(Beginning of Dataset extract)
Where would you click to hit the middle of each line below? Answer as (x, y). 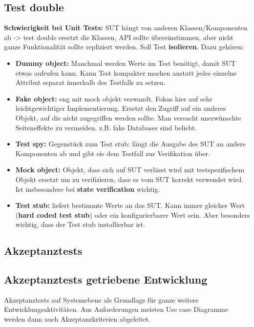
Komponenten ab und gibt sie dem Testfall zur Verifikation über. (113, 153)
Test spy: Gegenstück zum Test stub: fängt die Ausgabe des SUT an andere (130, 144)
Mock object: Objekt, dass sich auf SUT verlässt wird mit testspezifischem (130, 170)
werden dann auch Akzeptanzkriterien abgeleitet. (77, 319)
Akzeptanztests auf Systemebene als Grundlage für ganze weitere (101, 299)
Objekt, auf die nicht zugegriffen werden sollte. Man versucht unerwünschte (128, 117)
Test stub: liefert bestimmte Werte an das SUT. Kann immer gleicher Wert (130, 205)
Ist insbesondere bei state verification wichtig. (88, 189)
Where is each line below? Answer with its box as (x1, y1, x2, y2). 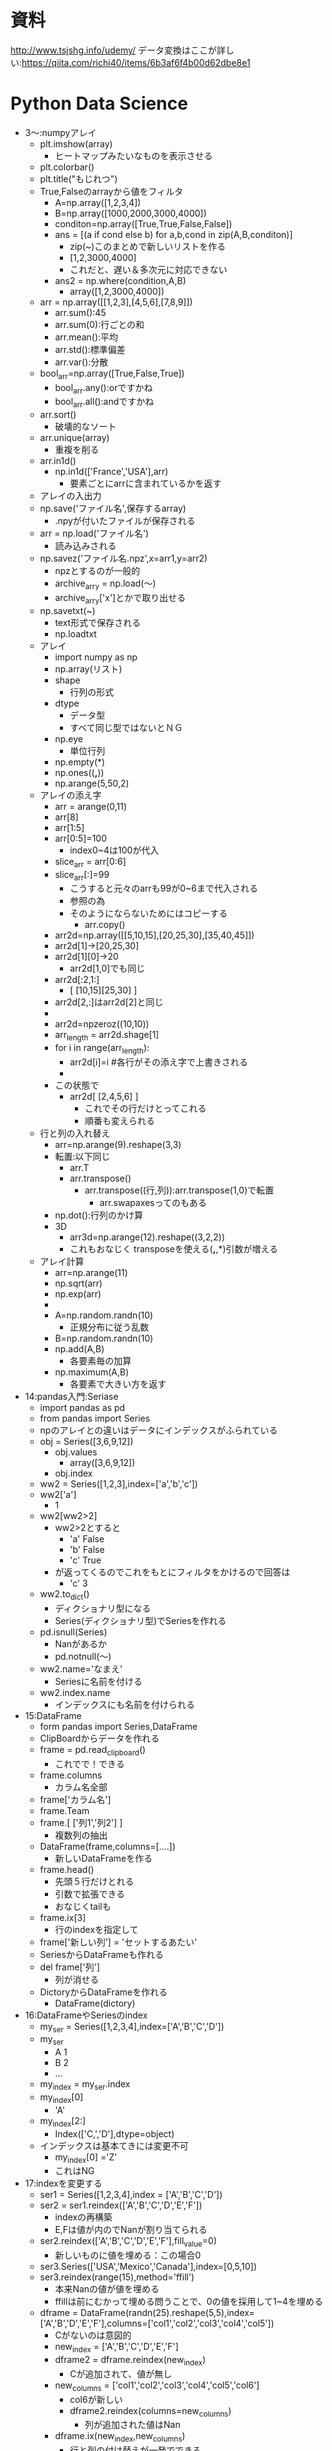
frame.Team (39, 1804, 90, 1816)
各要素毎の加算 (69, 1355, 132, 1367)
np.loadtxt (54, 627, 97, 640)
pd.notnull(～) (54, 1650, 112, 1662)
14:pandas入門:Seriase (24, 1391, 119, 1403)
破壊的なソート (54, 421, 117, 433)
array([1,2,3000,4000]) (69, 285, 165, 297)
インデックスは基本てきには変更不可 (39, 2139, 189, 2151)
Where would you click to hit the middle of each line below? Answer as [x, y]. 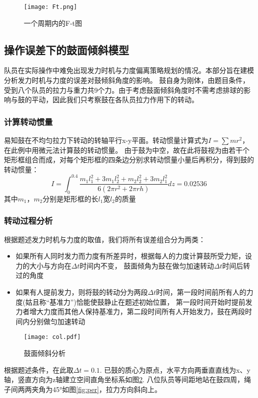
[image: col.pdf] [52, 337]
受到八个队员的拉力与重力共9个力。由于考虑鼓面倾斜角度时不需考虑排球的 [124, 90]
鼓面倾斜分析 [45, 353]
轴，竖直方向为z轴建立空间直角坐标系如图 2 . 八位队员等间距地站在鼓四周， [124, 379]
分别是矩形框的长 [70, 198]
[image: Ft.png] [51, 7]
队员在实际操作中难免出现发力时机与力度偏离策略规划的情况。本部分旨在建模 [129, 70]
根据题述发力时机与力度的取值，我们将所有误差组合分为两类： [105, 239]
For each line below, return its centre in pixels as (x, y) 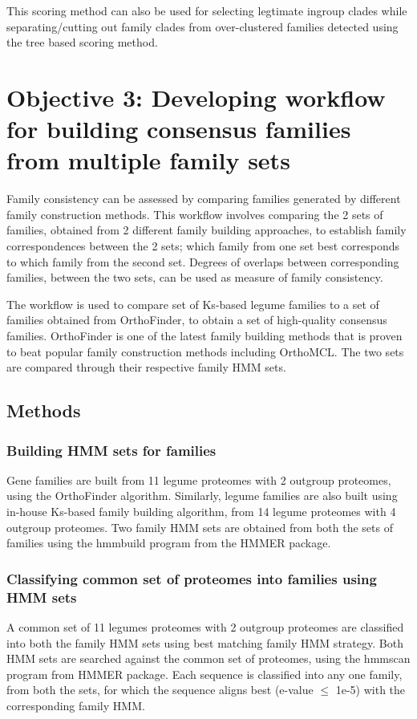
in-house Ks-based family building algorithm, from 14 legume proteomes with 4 (201, 511)
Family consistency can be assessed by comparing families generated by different (204, 199)
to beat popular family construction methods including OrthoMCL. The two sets (205, 351)
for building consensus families (179, 129)
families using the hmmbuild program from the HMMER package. (169, 543)
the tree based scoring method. (82, 42)
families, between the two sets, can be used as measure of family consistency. (195, 277)
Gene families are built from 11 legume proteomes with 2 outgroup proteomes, (199, 479)
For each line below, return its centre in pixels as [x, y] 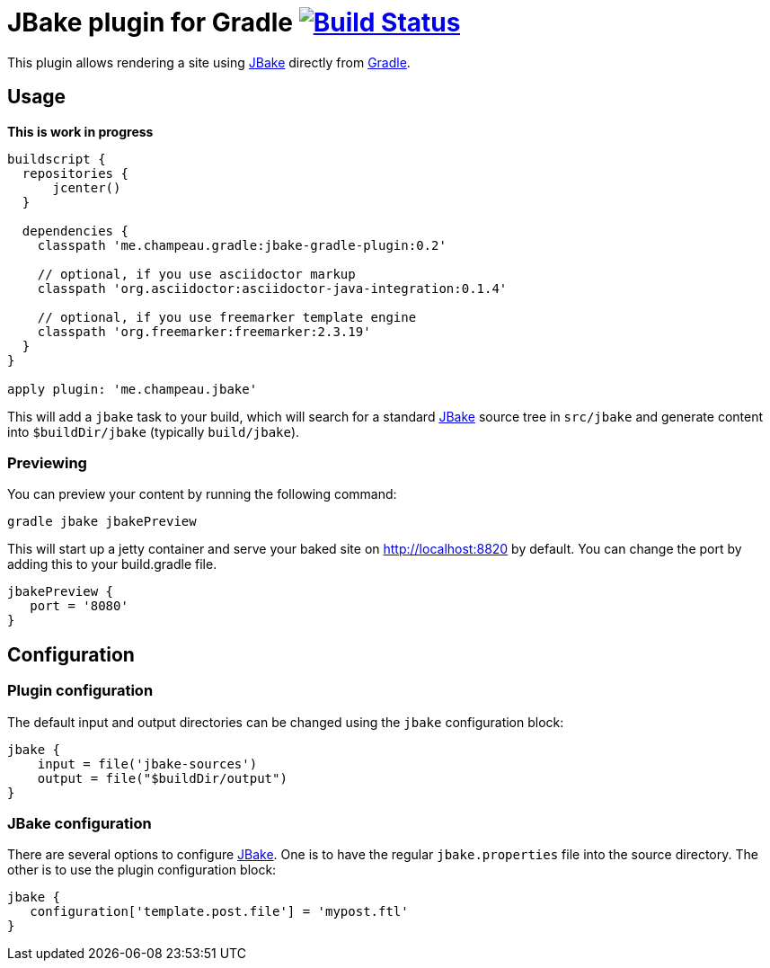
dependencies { [75, 231]
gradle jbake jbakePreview [102, 522]
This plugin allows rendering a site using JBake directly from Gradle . [209, 62]
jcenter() [87, 187]
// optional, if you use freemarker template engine [227, 317]
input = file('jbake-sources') [147, 764]
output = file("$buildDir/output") [162, 778]
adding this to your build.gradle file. [112, 564]
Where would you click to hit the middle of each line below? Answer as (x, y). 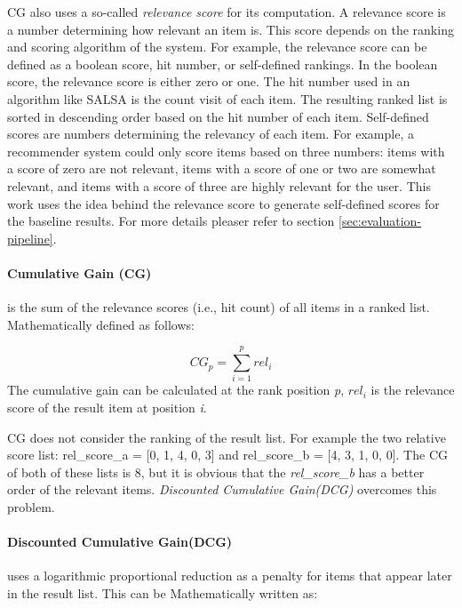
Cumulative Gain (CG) (80, 272)
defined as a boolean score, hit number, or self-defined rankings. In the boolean (223, 64)
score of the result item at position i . (107, 408)
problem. (31, 506)
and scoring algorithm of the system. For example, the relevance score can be (217, 47)
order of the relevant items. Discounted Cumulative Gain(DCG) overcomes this (222, 489)
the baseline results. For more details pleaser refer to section (171, 221)
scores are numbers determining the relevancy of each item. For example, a (211, 134)
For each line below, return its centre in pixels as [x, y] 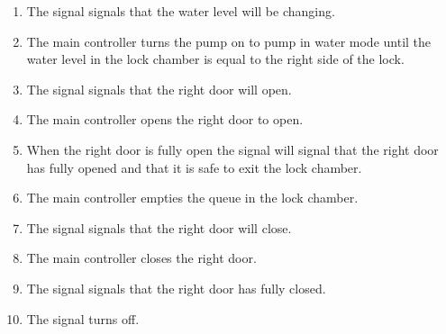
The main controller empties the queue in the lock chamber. [192, 198]
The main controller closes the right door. [141, 258]
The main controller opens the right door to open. [165, 119]
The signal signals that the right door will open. [159, 89]
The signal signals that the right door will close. [159, 227]
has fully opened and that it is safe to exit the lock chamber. [194, 167]
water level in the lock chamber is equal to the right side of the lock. [215, 59]
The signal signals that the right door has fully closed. [176, 288]
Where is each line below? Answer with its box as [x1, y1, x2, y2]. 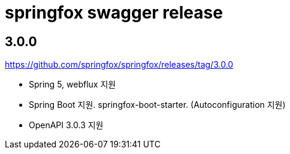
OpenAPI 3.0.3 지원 [29, 120, 104, 131]
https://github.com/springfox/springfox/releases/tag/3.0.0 [5, 59, 234, 70]
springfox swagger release [5, 2, 223, 23]
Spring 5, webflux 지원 [29, 79, 116, 90]
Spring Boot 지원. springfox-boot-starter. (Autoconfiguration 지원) [29, 99, 286, 110]
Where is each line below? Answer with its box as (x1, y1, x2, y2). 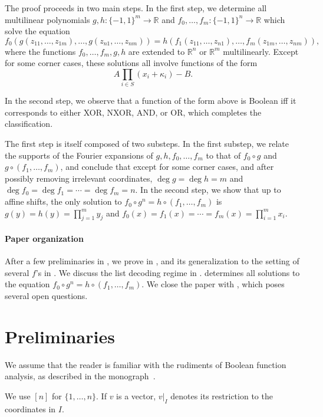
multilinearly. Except (223, 45, 299, 57)
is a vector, (116, 389, 156, 402)
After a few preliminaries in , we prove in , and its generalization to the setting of (5, 255, 299, 267)
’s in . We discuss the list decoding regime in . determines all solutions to (35, 266, 300, 278)
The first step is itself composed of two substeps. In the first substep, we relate (5, 137, 289, 150)
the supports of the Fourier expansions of (5, 149, 153, 161)
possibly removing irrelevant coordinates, (5, 172, 153, 184)
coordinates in (5, 402, 56, 415)
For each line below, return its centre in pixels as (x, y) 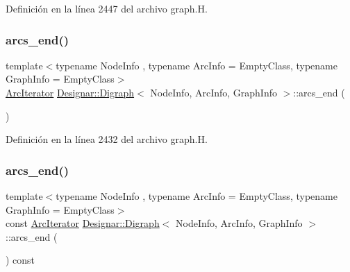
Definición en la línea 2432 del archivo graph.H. (107, 139)
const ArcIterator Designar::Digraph (83, 223)
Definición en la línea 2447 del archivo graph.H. (107, 8)
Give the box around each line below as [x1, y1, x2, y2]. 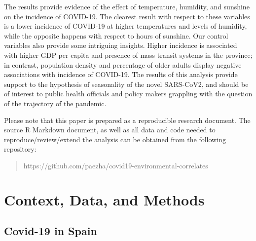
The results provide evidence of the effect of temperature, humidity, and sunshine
(End of Dataset extract)
— Goal of the exercise —
Going through the entries above, count each line that has the word "door" and report only the count.

— Task solution —
5